Previous Department of Defense news releases noted the Army will achieve much of its yearly drawdown numbers through simple attrition, such as retirement or end-of-service contracts, as well as fewer recruits.
Constantino admitted, however, she could not answer many of the questions posed by the Courier, referring them instead to the Department of the Army G-1. The Army’s human-resources office then responded via the Department of the Army public affairs regarding questions about recruiting goals and the need to balance overall numbers with recruiting men and women with particular skill sets.
Paul D. Prince, deputy director of public affairs, acknowledged that the Army continues to make “incremental, systematic and yet deliberate” efforts to maintain force readiness, manage the talent it has and keep the Army strong as it works to meet a congressionally-mandated end-strength by fiscal year 2017.

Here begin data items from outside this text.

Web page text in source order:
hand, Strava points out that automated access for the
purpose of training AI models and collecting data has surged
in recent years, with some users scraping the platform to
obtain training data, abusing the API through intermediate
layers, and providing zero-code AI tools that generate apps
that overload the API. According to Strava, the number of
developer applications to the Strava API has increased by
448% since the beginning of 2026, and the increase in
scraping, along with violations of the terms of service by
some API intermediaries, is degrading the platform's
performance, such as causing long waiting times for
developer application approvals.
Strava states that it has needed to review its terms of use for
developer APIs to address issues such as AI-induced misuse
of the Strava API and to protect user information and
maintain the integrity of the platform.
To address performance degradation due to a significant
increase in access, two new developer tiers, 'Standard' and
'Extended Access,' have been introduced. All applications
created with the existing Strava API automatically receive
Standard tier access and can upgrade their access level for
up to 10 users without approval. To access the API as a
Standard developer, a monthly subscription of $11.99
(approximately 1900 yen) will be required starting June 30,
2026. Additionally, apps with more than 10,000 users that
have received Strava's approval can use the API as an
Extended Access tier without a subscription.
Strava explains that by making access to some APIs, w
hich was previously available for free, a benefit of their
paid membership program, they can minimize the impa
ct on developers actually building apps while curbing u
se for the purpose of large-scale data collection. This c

“Though the Army will decrease its overall size, we will continue recruiting America’s best-qualified men and women,” Prince said. “The Army’s accession mission is established by the Army’s deputy chief of staff G-1. We expect to access about 57,000 new enlisted soldiers in the regular Army in (fiscal year) 2014. We accessed 60,489 in (fiscal year) 2012.”
Prince noted that the Army has a budget approved for FY14, but the affiliated appropriations bill has not yet been passed. He said Army leaders are confident the Army will reach its recruiting goals for this year. FY13 data reported that the active Army achieved 101.01 percent of last year’s recruiting mission.

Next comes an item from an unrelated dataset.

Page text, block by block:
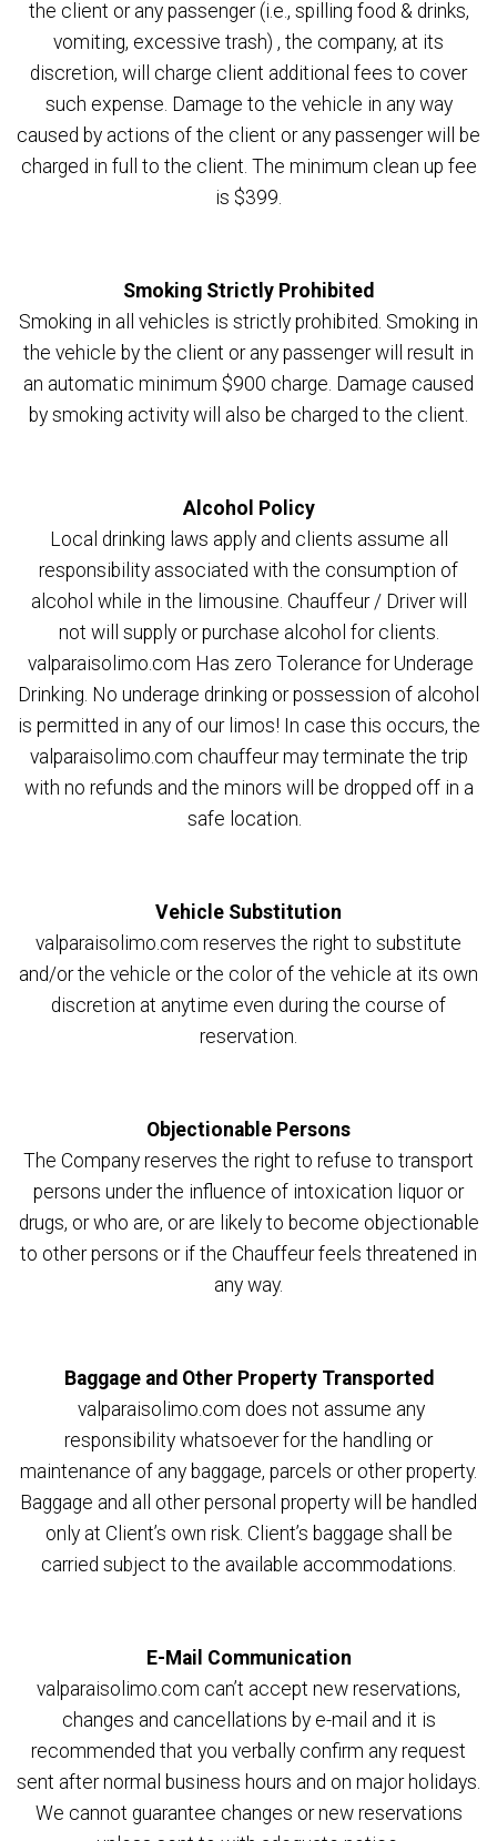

Prince said the Army is decreasing in size by about 20,000 soldiers a year in order to achieve the 490,000 end-strength dictated by the Pentagon. Also, the Army is prepared to make additional adjustments as required by the Budget Control Act. Prince said the active Army’s end-strength right now is about 528,000, and the Army is manned “pretty well” across the force.
“As we continue balancing readiness and the needs of a smaller force, there are some emerging skills we have to develop, such as cyber skills,” he said. “Ultimately, Army senior leaders acknowledge we do not want to draw down the force too fast to negatively impact the mission.”

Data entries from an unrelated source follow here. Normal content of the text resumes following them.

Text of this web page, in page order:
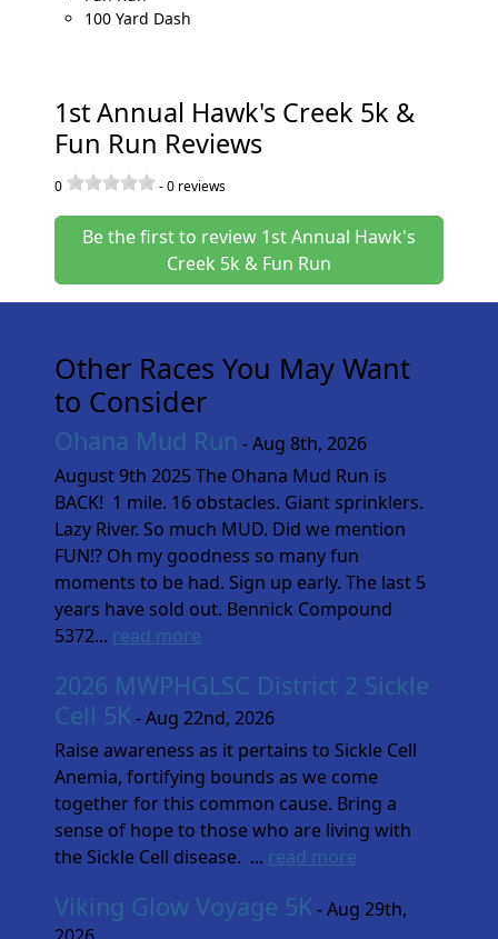
100 Yard Dash
1st Annual Hawk's Creek 5k &
Fun Run Reviews
0 -0 reviews
Be the first to review 1st Annual Hawk's
Creek 5k & Fun Run
Other Races You May Want
to Consider
Ohana Mud Run - Aug 8th, 2026
August 9th 2025 The Ohana Mud Run is
BACK! 1 mile. 16 obstacles. Giant sprinklers.
Lazy River. So much MUD. Did we mention
FUN!? Oh my goodness so many fun
moments to be had. Sign up early. The last 5
years have sold out. Bennick Compound
5372... read more
2026 MWPHGLSC District 2 Sickle
Cell 5K- Aug 22nd, 2026
Raise awareness as it pertains to Sickle Cell
Anemia, fortifying bounds as we come
together for this common cause. Bring a
sense of hope to those who are living with
the Sickle Cell disease. ... read more
Viking Glow Voyage 5K- Aug 29th,

Constantino said the enlistment requirements are high. In order to enlist in today’s Army, the recruit has to be a U.S. citizen or permanent resident alien, 17-36 years old, healthy, in good physical condition and moral standing, and have a high-school diploma or equivalent.
Other qualifications include being able to pass a battery of multiple-aptitude tests, like the Armed Services Vocational Aptitude Battery, or special tests like a linguistic test for certain military occupational specialties. She added that recruiters conduct background checks with law enforcement for any possible criminal charges or activities that would exclude him or her from enlisting.
Recruiters also screen each applicant to ensure he or she is in compliance with the Army’s tattoo policy.
“That policy states that tattoos or brands that are indecent, sexist or racist are not authorized on any location of the body,” she said, noting these restrictions include gang-related symbols. “Tattoos or brands on the head, face or neck are also prohibited.”